[Task inputs]

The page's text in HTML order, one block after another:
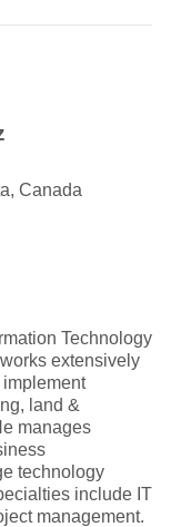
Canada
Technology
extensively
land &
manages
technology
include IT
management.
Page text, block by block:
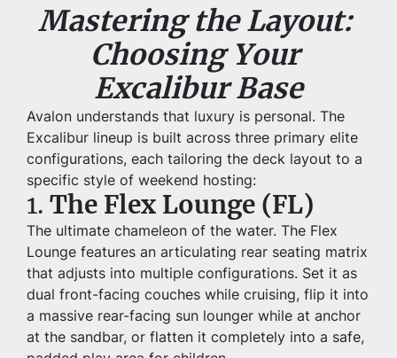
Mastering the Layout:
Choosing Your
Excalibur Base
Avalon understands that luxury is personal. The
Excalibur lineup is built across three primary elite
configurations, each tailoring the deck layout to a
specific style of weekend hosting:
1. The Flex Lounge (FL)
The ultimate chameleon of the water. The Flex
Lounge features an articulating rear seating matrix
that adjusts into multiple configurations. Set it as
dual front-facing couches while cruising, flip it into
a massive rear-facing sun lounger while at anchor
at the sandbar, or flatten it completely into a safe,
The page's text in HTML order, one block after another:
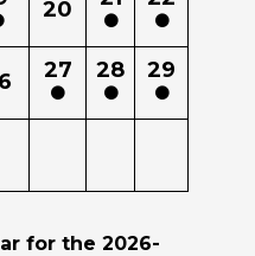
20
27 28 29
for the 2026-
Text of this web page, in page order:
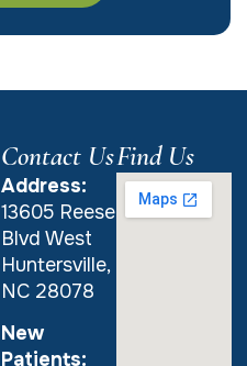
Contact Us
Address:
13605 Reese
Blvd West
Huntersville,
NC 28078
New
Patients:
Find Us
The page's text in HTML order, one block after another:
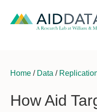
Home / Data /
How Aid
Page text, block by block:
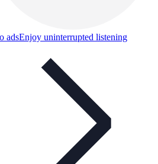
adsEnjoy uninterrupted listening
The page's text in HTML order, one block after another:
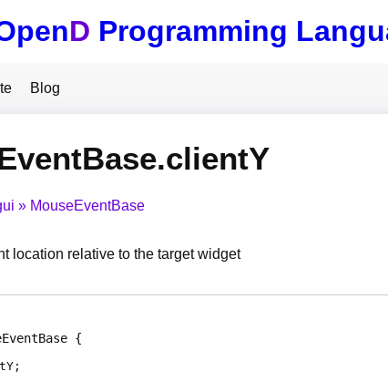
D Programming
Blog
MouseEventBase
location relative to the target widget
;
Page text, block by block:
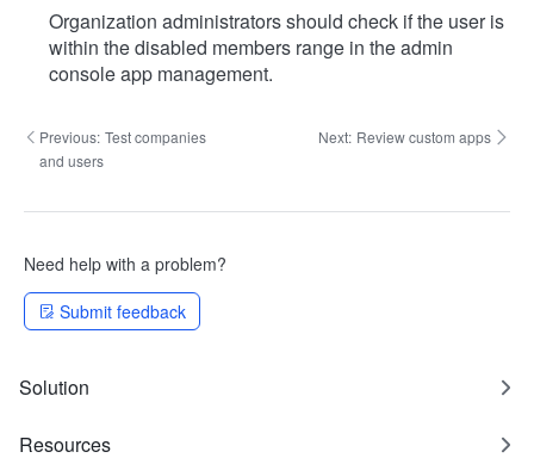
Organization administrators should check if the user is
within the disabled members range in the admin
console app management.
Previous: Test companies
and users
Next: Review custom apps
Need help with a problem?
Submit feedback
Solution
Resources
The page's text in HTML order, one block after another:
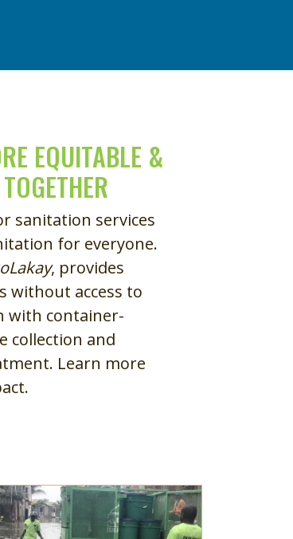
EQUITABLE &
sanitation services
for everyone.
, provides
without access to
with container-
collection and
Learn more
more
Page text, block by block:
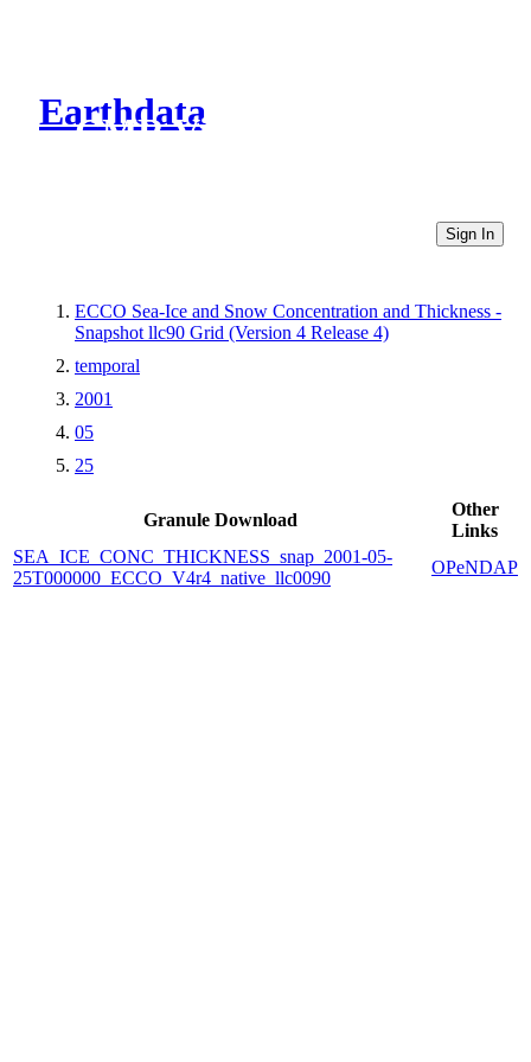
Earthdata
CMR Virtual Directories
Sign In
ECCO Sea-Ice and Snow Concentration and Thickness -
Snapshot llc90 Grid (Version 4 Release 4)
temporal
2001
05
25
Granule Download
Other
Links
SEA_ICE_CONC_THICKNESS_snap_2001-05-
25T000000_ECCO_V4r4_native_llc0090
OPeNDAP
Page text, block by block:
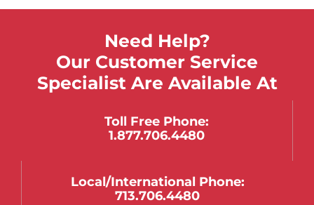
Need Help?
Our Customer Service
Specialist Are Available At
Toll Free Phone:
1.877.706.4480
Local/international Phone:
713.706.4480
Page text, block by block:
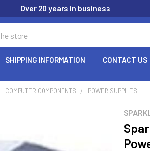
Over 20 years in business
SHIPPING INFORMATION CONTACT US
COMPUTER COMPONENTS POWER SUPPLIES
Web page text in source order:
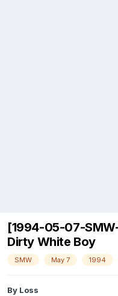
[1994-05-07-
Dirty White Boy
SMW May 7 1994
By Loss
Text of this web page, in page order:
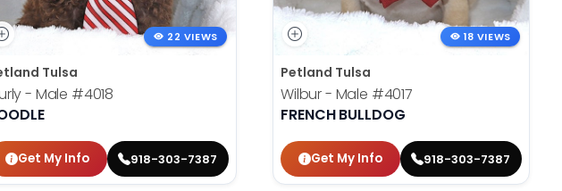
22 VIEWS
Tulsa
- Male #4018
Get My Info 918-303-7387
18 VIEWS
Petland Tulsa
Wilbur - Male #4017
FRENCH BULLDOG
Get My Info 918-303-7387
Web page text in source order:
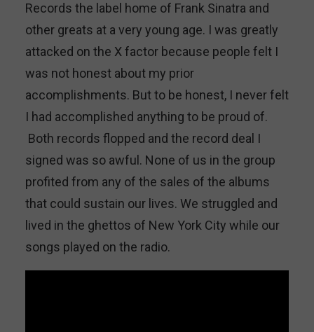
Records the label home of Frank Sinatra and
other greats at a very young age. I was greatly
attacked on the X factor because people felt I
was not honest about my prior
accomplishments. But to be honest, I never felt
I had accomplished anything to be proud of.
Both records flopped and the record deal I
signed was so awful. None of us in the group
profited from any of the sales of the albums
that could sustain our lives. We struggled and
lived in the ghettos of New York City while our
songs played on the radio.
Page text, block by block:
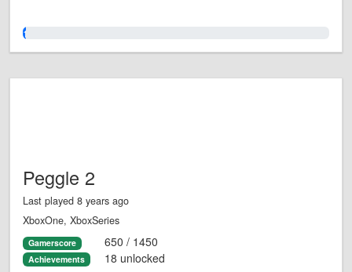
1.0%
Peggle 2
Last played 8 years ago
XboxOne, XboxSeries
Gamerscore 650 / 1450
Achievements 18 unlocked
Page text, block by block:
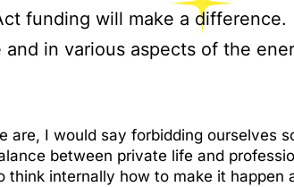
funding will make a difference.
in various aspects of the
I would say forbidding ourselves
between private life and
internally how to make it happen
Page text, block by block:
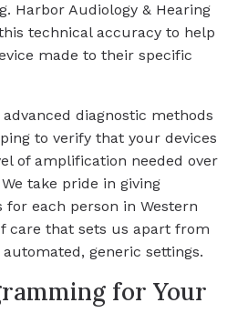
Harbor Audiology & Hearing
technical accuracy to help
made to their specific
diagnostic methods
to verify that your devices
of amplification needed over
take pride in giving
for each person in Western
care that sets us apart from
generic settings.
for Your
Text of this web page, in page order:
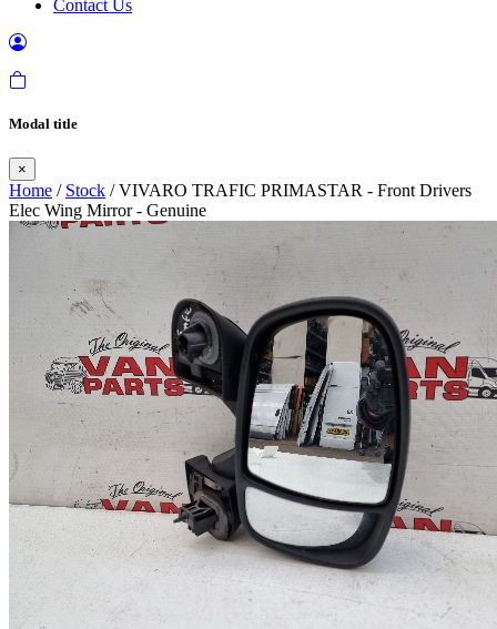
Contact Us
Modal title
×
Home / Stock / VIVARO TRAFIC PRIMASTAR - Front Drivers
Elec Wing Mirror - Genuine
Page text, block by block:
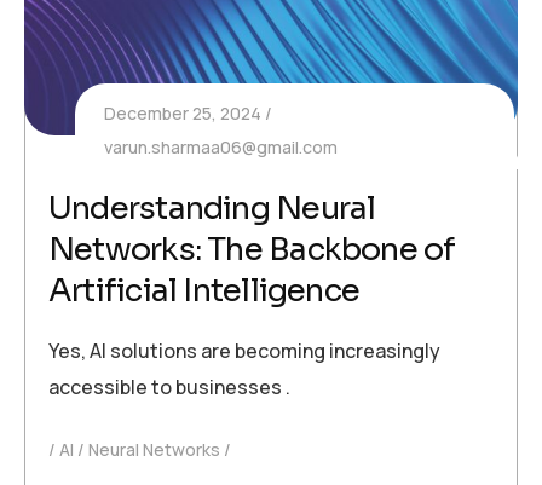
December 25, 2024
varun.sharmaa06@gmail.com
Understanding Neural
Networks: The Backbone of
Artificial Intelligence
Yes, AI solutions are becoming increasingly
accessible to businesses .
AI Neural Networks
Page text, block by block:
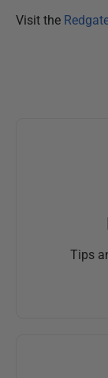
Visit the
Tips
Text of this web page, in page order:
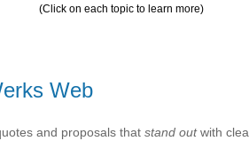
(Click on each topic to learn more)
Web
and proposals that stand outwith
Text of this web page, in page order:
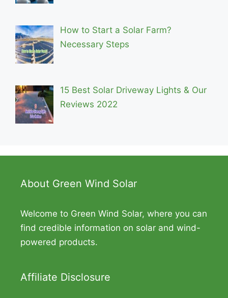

[/Task inputs]

> _Your assignment_:
Without any pictures, retype the records above exactly.

> _Solution for this problem_:
The page's text in HTML order, one block after another:
Canada
Technology
extensively
land &
manages
technology
include IT
management.
Page text, block by block:
Mastering the Layout:
Choosing Your
Excalibur Base
Avalon understands that luxury is personal. The
Excalibur lineup is built across three primary elite
configurations, each tailoring the deck layout to a
specific style of weekend hosting:
1. The Flex Lounge (FL)
The ultimate chameleon of the water. The Flex
Lounge features an articulating rear seating matrix
that adjusts into multiple configurations. Set it as
dual front-facing couches while cruising, flip it into
a massive rear-facing sun lounger while at anchor
at the sandbar, or flatten it completely into a safe,
The page's text in HTML order, one block after another:
20
27 28 29
for the 2026-
Text of this web page, in page order:
Contact Us
Address:
13605 Reese
Blvd West
Huntersville,
NC 28078
New
Patients:
Find Us
The page's text in HTML order, one block after another:
Home / Data /
How Aid
Page text, block by block:
adsEnjoy uninterrupted listening
The page's text in HTML order, one block after another:
D Programming
Blog
MouseEventBase
location relative to the target widget
;
Page text, block by block:
Organization administrators should check if the user is
within the disabled members range in the admin
console app management.
Previous: Test companies
and users
Next: Review custom apps
Need help with a problem?
Submit feedback
Solution
Resources
The page's text in HTML order, one block after another:
EQUITABLE &
sanitation services
for everyone.
, provides
without access to
with container-
collection and
Learn more
more
Page text, block by block:
Earthdata
CMR Virtual Directories
Sign In
ECCO Sea-Ice and Snow Concentration and Thickness -
Snapshot llc90 Grid (Version 4 Release 4)
temporal
2001
05
25
Granule Download
Other
Links
SEA_ICE_CONC_THICKNESS_snap_2001-05-
25T000000_ECCO_V4r4_native_llc0090
OPeNDAP
Page text, block by block:
Need Help?
Our Customer Service
Specialist Are Available At
Toll Free Phone:
1.877.706.4480
Local/international Phone:
713.706.4480
Page text, block by block:
Over 20 years in business
SHIPPING INFORMATION CONTACT US
COMPUTER COMPONENTS POWER SUPPLIES
Web page text in source order:
[1994-05-07-
Dirty White Boy
SMW May 7 1994
By Loss
Text of this web page, in page order:
22 VIEWS
Tulsa
- Male #4018
Get My Info 918-303-7387
18 VIEWS
Petland Tulsa
Wilbur - Male #4017
FRENCH BULLDOG
Get My Info 918-303-7387
Web page text in source order:
Records the label home of Frank Sinatra and
other greats at a very young age. I was greatly
attacked on the X factor because people felt I
was not honest about my prior
accomplishments. But to be honest, I never felt
I had accomplished anything to be proud of.
Both records flopped and the record deal I
signed was so awful. None of us in the group
profited from any of the sales of the albums
that could sustain our lives. We struggled and
lived in the ghettos of New York City while our
songs played on the radio.
Page text, block by block:
1.0%
Peggle 2
Last played 8 years ago
XboxOne, XboxSeries
Gamerscore 650 / 1450
Achievements 18 unlocked
Page text, block by block:
funding will make a difference.
in various aspects of the
I would say forbidding ourselves
between private life and
internally how to make it happen
Page text, block by block:
Harbor Audiology & Hearing
technical accuracy to help
made to their specific
diagnostic methods
to verify that your devices
of amplification needed over
take pride in giving
for each person in Western
care that sets us apart from
generic settings.
for Your
Text of this web page, in page order:
Contact Us
Modal title
×
Home / Stock / VIVARO TRAFIC PRIMASTAR - Front Drivers
Elec Wing Mirror - Genuine
Page text, block by block:
December 25, 2024
varun.sharmaa06@gmail.com
Understanding Neural
Networks: The Backbone of
Artificial Intelligence
Yes, AI solutions are becoming increasingly
accessible to businesses .
AI Neural Networks
Page text, block by block:
Visit the
Tips
Text of this web page, in page order:
(Click on each topic to learn more)
Web
and proposals that stand outwith
Text of this web page, in page order:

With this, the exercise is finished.